Atomic Compass: Detecting 3D Magnetic Field Alignment with Vector Vortex Light

We describe and demonstrate how 3D magnetic field alignment can be inferred from single absorption images of an atomic cloud. While optically pumped magnetometers conventionally rely on temporal measurement of the Larmor precession of atomic dipoles, here a cold atomic vapor provides a spatial interface between vector light and external magnetic fields. Using a vector vortex beam, we inscribe structured atomic spin polarization in a cloud of cold rubidium atoms and record images of the resulting absorption patterns. The polar angle of an external magnetic field can then be deduced with spatial Fourier analysis. This effect presents an alternative concept for detecting magnetic vector fields and demonstrates, more generally, how introducing spatial phases between atomic energy levels can translate transient effects to the spatial domain.

Figure 1

Schematic energy levels and laser transitions: ${\mathrm{Rb}}^{87}$ atoms are cooled and trapped in a standard MOT and then transferred into a SpOT, populating the $F=1$ ground state.
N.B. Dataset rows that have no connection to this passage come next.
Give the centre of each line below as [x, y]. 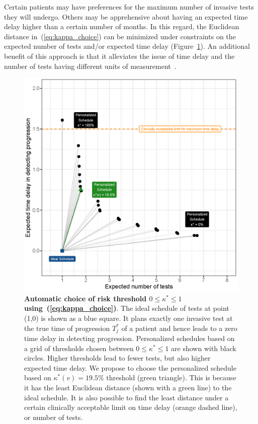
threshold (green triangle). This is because [171, 377]
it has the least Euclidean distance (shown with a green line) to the [128, 387]
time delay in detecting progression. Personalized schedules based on [130, 338]
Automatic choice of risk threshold [85, 298]
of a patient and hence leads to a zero [179, 328]
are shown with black [204, 348]
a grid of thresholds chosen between [79, 348]
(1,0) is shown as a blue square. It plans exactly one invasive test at [128, 318]

A vector vortex beam drives a $\mathrm{\Lambda }$ transition, where the ${\sigma }_{\pm }$ transitions carry opposite phase profiles and an external magnetic field couples the ground states. The phase profiles of the probe light are shown for $\ell =\pm 2$, with hue representing values between 0 and $2\pi$. The top inset shows the corresponding intensity and polarization profile.

Figure 2

Illustration of the transition probability $T_{1\to e}$ based on Fermi’s golden rule. (a) Predicted absorption profiles for vector beams with $\ell =1$ and 2 for the indicated inclination angles. (b) $T_{1\to e}$ as a function of the magnetic field alignment.

Figure 3

Schematic diagram of the experimental geometry. The atoms are in the far field of the $q$ plate ($Q$) and are imaged to the camera plane. The optical pumping configuration for the SpOT is explained in [46]. The bottom left inset shows the defining coordinate system and the alignment of the magnetic field. HWP, half wave plate; L, lens; RP, repump.

Figure 4

Magnetic field alignment from Fourier analysis of the atomic absorption profiles. (a) Example images ($600\times 600\mu {\mathrm{m}}^2$) in gray scale of the probe intensity $I_{\text{probe}}$, transmitted light $I_{\text{trans}}$, and resulting transmission profile OD (where black corresponds to high OD), with the analysis region indicated in red. (b),(c) Dependence of the $2\ell$ and $4\ell$ Fourier components on ${\varphi }_B$ and ${\theta }_B$ of the $\mathbf{B}$ and comparison with FGR and optical Bloch model (OB). Error bars of the data points (blue) represent the standard deviation of 3 or 5 runs. (d),(e) Corresponding compilations of the unwrapped OD images for steps of 70 and 87 mrad, respectively, with the FGR prediction as insets.